We can NOT let the shiny new thing – aka FHIR – distract from very good progress on the Document Sharing model. We have already seen negative progress due to Direct distraction. I am absolutely committed to FHIR as the future model, especially for edge-device API. However FHIR is still under-development and unproven. Now is the time to work to get FHIR developed and proven.

I simply recommend we start with fully self-contained Atoms (Document), and work toward more discrete Atoms (Resources).  The last-mile API should prioritize use of FHIR at the Resource level, backbone used between organizations should prioritize use of Documents.

Friday, April 4, 2014

Murky Research Award

I am going to take a page from Keith, and his Ad Hoc Motorcycle Guy Harley Award. This is an authorized pillage of his idea.

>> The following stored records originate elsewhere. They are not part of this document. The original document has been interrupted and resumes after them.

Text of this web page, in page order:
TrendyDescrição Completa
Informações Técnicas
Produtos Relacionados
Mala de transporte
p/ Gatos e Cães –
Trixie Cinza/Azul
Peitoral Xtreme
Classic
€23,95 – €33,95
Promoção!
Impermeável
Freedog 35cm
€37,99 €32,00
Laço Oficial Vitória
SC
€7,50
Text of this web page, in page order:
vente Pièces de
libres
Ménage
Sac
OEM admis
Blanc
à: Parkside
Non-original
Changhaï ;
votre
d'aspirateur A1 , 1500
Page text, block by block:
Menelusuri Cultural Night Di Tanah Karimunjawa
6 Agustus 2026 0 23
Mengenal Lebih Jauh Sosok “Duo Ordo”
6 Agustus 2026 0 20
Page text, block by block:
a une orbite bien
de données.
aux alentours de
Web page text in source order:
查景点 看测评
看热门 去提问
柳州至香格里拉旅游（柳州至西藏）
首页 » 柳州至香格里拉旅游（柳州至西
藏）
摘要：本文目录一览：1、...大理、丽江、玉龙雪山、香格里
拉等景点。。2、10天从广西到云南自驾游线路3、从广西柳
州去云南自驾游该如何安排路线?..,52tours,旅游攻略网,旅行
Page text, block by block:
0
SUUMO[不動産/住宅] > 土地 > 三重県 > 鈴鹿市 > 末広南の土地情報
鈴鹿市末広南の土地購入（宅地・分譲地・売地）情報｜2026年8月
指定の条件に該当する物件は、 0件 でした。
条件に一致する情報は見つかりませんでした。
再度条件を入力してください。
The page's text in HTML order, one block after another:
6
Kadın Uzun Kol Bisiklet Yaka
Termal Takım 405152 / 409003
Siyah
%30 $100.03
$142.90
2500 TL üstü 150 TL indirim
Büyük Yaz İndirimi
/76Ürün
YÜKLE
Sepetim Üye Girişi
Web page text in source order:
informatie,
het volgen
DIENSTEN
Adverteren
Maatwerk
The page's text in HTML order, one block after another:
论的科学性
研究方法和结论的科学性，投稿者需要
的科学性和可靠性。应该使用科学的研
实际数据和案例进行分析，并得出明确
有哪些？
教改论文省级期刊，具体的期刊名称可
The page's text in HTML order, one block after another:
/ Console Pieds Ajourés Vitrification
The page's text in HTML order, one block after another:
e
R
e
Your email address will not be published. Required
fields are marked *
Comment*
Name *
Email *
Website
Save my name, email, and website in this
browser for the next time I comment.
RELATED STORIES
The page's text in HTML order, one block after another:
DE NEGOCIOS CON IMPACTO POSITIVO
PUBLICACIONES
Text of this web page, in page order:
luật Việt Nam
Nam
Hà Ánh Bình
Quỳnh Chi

I thus create the Murky Research Award, tip of a hat to Car Talk - Click and Clack - Murky Research. I am constantly reminded of Murky Research when I explain to people how to pronounce my name.(Keith also recommended this title). Sorry my graphic isn't as nice as the Ad Hoc Motorcycle Guy Harley Award.

The First Murky Research Award goes to Josh Mandel, who showed tremendous Research abilities, transparency, and ultimate Professionalism in is pursuit of knowledge on security vulnerabilities he discovered in some EHR products regarding malformed CDA (an XML form) documents that are not robustly sanitized and validated before being displayed using a simple stylesheet and an off-the-shelf browser (or browser framework). The details of this are far better explained by  Josh.

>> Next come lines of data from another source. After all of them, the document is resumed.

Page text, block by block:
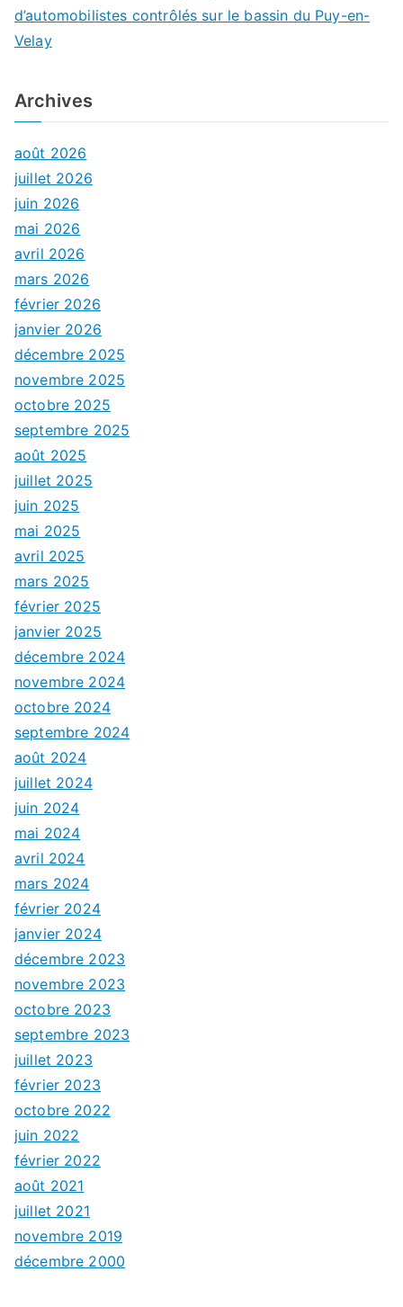
d’automobilistes contrôlés sur le bassin du Puy-en-
Velay
Archives
août 2026
juillet 2026
juin 2026
mai 2026
avril 2026
mars 2026
février 2026
janvier 2026
décembre 2025
novembre 2025
octobre 2025
septembre 2025
août 2025
juillet 2025
juin 2025
mai 2025
avril 2025
mars 2025
février 2025
janvier 2025
décembre 2024
novembre 2024
octobre 2024
septembre 2024
août 2024
juillet 2024
juin 2024
mai 2024
avril 2024
mars 2024
février 2024
janvier 2024
décembre 2023
novembre 2023
octobre 2023
septembre 2023
juillet 2023
février 2023
octobre 2022
juin 2022
février 2022
août 2021
juillet 2021
novembre 2019
décembre 2000

Dear Strucdoc and Security WGs,

In this era of personal health records and Direct messaging, it's increasingly unrealistic to assume that an EHR can trust every (C-)CDA document that arrives in a clinician's inbox. Here's an article I've published on the SMART Platforms blog describing a set of security considerations for the display of potentially malicious C-CDA documents:

This post describes a set of security considerations that are probably well-known to many of you -- but that have been overlooked by multiple real-world EHR products, leading to serious vulnerabilities. 

Bringing "best practices" to real-world implementations is critical, and as a community we should think about how HL7 might help. (In this specific case, for example, by hardening stylesheets and including warnings that these stylesheets are unsafe for use with untrusted documents. In general, by advocating for well-defined vulnerability reporting protocols and bounty programs.)



Not only did Josh do the research into the deep details, and write them up in exacting details, but what you all don't yet know is that he has been working one-on-one with the vendor community to help them understand the problem, multiple times delaying his release to give a vendor another week. Did this all with the utmost discresion and professionalism. I know he is going to publish more deeper details.

It is not easy for someone who knows this level of problem to be so professional and to utalize the rules of responsible disclosure. My hat goes off to Josh Mandel. Thank You.